Background. 'Villas' in Korea are low-rise multi-unit buildings, generally seen as a cheaper, lower-status alternative to high-rise apartment complexes. They lost trust after a 2022–2023 wave of 'jeonse fraud,' in which landlords absconded with tenants' lump-sum deposits, leaving many unable to recover life savings. The contract renewal right cited here stems from 2020 tenant-protection laws that let renters extend leases and cap rent hikes at 5%.
What to watch next. Watch whether villa demand keeps rising as apartment supply stays tight, and how renewed tenant interest interacts with lingering caution over deposit-fraud risk.
Rents and lease deposits for Seoul’s low-rise multi-family homes — locally known as “villas” — climbed sharply in the first four months of 2026, as tenants priced out of the city’s apartment market shifted their search to cheaper housing, according to data released on June 3 by South Korea’s Ministry of Land, Infrastructure and Transport (MOLIT) and the Korea Real Estate Board.
Between January and April, Seoul recorded 49,679 villa lease transactions, up 7.4% from 46,244 in the same period a year earlier and 13.4% higher than the 43,807 deals logged in the preceding four months. The rebound is notable because these buildings had fallen out of favor after a wave of deposit-fraud scandals shook tenant confidence.
Why Renters Are Moving to Villas
The shift is largely a spillover from Seoul’s tight apartment market. Analysts point to two converging pressures: a shortage of newly completed apartments, and a drop in available leases after the city expanded its “land-transaction permit zones” in October — areas where buyers need government approval to purchase property, which thinned the rental supply. As apartment lease costs rose, some tenants redirected their demand to villas.
To understand the trend, two Korean rental terms help. Jeonse is a distinctive Korean system in which a tenant pays a large lump-sum deposit — often hundreds of thousands of dollars — instead of monthly rent, and gets the full sum back when the lease ends. Wolse is conventional monthly rent. Both are rising for villas.
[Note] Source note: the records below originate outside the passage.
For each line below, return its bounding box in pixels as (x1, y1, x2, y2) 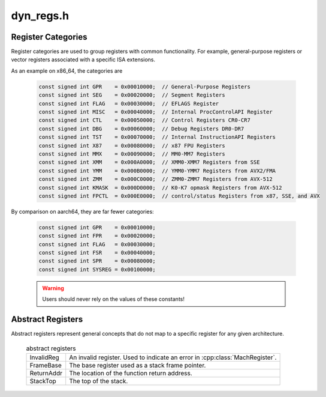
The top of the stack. (69, 377, 128, 385)
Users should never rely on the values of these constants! (42, 295, 185, 303)
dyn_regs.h (11, 9, 70, 22)
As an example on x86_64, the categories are (11, 67, 123, 74)
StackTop (29, 377, 56, 385)
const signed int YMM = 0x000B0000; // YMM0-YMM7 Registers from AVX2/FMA (38, 167, 276, 174)
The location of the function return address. (69, 369, 193, 377)
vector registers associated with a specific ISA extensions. (11, 56, 156, 63)
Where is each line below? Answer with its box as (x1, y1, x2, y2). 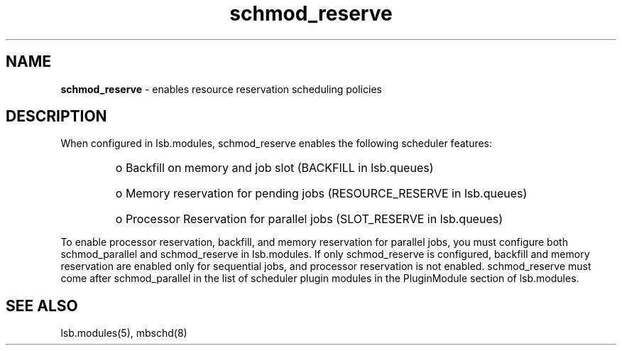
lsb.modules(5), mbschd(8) (60, 327, 187, 340)
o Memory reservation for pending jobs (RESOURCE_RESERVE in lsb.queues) (115, 186, 528, 201)
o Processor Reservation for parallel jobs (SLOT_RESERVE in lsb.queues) (115, 212, 503, 227)
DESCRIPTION (6, 107, 107, 126)
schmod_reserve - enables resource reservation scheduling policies (60, 82, 382, 95)
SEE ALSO (6, 296, 78, 315)
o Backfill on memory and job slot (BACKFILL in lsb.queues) (115, 161, 434, 175)
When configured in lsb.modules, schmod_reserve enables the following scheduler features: (60, 137, 493, 150)
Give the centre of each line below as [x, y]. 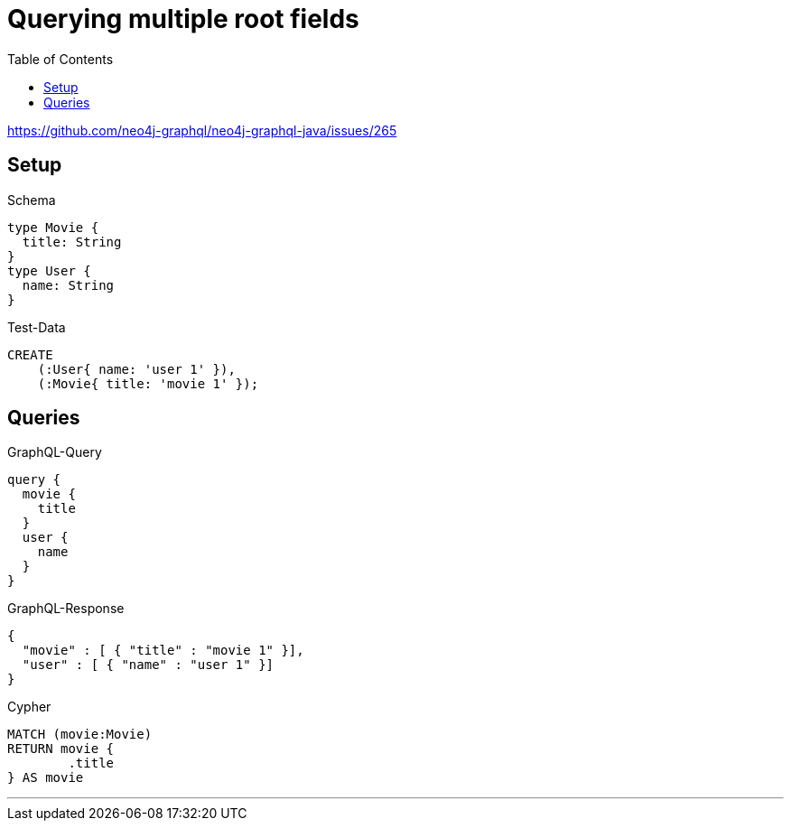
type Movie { [53, 227]
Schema [32, 200]
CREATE [30, 354]
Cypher [29, 707]
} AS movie [46, 778]
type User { [49, 270]
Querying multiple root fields [183, 19]
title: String [72, 242]

Prices Hit Multi-Year Highs
In April, jeonse prices for Seoul villas rose 0.44% from the previous month — the steepest monthly gain in 12 years and seven months, since September 2013. The cumulative January–April increase of 1.34% was the highest for that period since 2011.
Monthly rents climbed even faster. The cumulative wolse increase of 1.6% over the four months was the largest since the statistic was first published in July 2015. Average monthly rent rose to 562,000 won (about $410) from 548,000 won a year earlier. Jeonse deposits also grew: the average sum tenants actually paid reached roughly 240.98 million won (about $175,000), up 7.75 million won from a year ago.
Tenants Lock In Lower Rates
With prices climbing, more tenants are exercising their right to stay put. The share of renewal contracts edged up to 27.25% from 26.73% a year earlier. More striking, the use of the contract renewal request right — a legal provision that lets tenants extend their lease for an additional two years while capping any rent increase at 5% — jumped to 32%, up 7.2 percentage points from 24.8% a year earlier.
The pattern suggests renters are bracing for further increases and choosing to lock in lower rates rather than re-enter a rising market.